Sözlerine Selahattin Demirtaş’ın savunmasından alıntı yaparak devam eden Doğan, ‘bu bir siyasi intikam, bir rövanş davası’ dedi. Kobanî Davası’nın ‘demokratik siyaseti kuşatma davası’ olduğuna dair şu açıklamaları yaptı:
“Yeni süreçte Türkiye’nin demokratik siyaset alanının genişlemesi ihtiyacından ve bunun içinde bir takım çözüm önerilerinden bahsediyoruz. Hangi kesimden olursa olsun bugün Türkiye’de hangi dilde konuşursa konuşsun herkesin ortak ihtiyacı adalet duygusudur. Hırpalanmış tahrip edilmiş bu adalet duygusunun tesis edilmesi gerekiyor. Bu sebeple Kobanî davası çok önemli bir emsal dava. Bakın yalnızca siyasetçiler değil gazeteciler de kuşatılmış vaziyette. Bir yandan RTÜK cezaları, bir yandan soruşturmalar, bir yandan kendi ayağıyla ifade vermeye giden gazeteciye tutuklama kararı. Şimdi bu belirsizlikleri, bu endişeleri artırmanın nasıl bir anlamı var? Hepimizin hayatları içerde tutuluyor.”
“Bu iklimde değişime ihtiyacımız var”
“Yeni iklimde değişime ve bunu destekleyecek gelişmelere ihtiyacımız var” diyen Doğan, şöyle devam etti:
“Evet, bunlar tek başına Kürt meselesini çözmez. Türkiye’nin demokrasi sorununu çözmez elbette. Ama bunlar önemli başlangıçlar ve bu tür başlangıçlar toplumda farklı duygular yaratabilir. Bu duygular da bizi daha kolay ortaklaştırabilir toplumsal ortaklığı güçlendirebilir. İşte güçlendirici adımlar böyle olabilir.

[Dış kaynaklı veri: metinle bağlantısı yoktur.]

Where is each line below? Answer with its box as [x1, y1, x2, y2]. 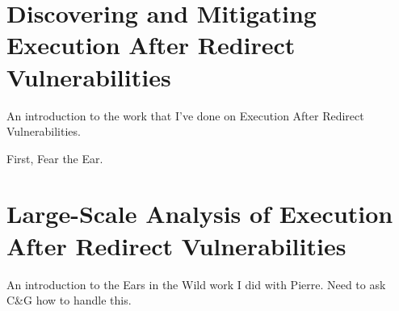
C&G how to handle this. [6, 292, 132, 309]
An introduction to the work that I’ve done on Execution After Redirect [6, 107, 364, 124]
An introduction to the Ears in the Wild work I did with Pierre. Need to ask [6, 275, 386, 292]
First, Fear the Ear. [6, 149, 103, 166]
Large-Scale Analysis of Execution [6, 197, 393, 230]
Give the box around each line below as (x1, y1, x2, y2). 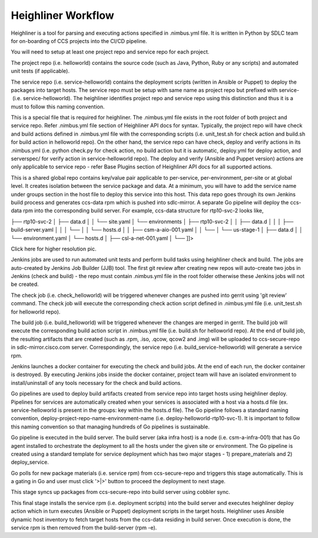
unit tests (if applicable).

Yoksa siz toplumun gerçeklik algısını yerle bir edip asıl hedef olan demokratik siyaset alanını daraltmak ya da HDP’nin demokratik siyaset meşruiyetini kullanmak için bunu elverişli bir malzeme olarak kullanmaya devam ederseniz toplum sorgular sorar ve endişelerini itirazlarını yüksek sesle ifade eder. Demokratik siyaset hakkı suç değildir. HDP’li olmak, DEM Parti’li olmak, ortak değerler için mücadele etmek suç değildir.”
Komisyon ‘özel yetkili’ olmalı
Meclis’te kurulması beklenen komisyonun ‘özel yetkili bir komisyon’ olması gerektiğine dikkat çeken DEM Parti sözcüsü Doğan, bu konudaki son gelişmeleri şöyle aktardı:
“Temelde şöyle bir mutabakat var. Komisyon kurulmalı. Biz DEM Parti olarak bunu büyük bir memnuniyetle karşılıyoruz ve ayrıca bunun öneminin farkında olarak çalışıyoruz. Bizim bu konuda taslağımızın hazır olduğunu söylemiştik. Bu taslağı pazartesi günü Meclis Başkanı Numan Kurtulmuş’a diğer siyasi partilerin de yapacağı gibi sunacağız. Komisyon konusunda kendilerinin olumlu yapıcı yaklaşımlarını da olumlu buluyoruz.
“Konsensüs arayışı devam ediyor”
Cumhurbaşkanı Erdoğan’ın da yaptığı açıklamalar var konuya ilişkin. Tüm bunlar genel bir konsensüse işaret ediyor. Bu konsensüse ilişkin şuan için detaylı bilgi verecek durumda değiliz. Çünkü konsensüs arayışı devam ediyor buna ilişkin görüşmeler devam ediyor. Dün İmralı Heyetimiz Pervin Buldan ve Mithat Sancar Meclis Başkanı Numan Kurtulmuş ile bir görüşme gerçekleştirdiler. Akabinde görüşmenin içeriğine dair komisyonla ilgili de fikirlerini açıkladılar. Biz bu konuda niye ciddiyetle yaklaşılması gerektiğini ısrarla belirtiyoruz. Diyoruz ki sözünü ettiğimiz konu insan hayatı. Silahların tümden devre dışı bırakılması ve bunun için gerekli tüm mekanizmaların bir an evvel geciktirilmemesi gerekiyor.”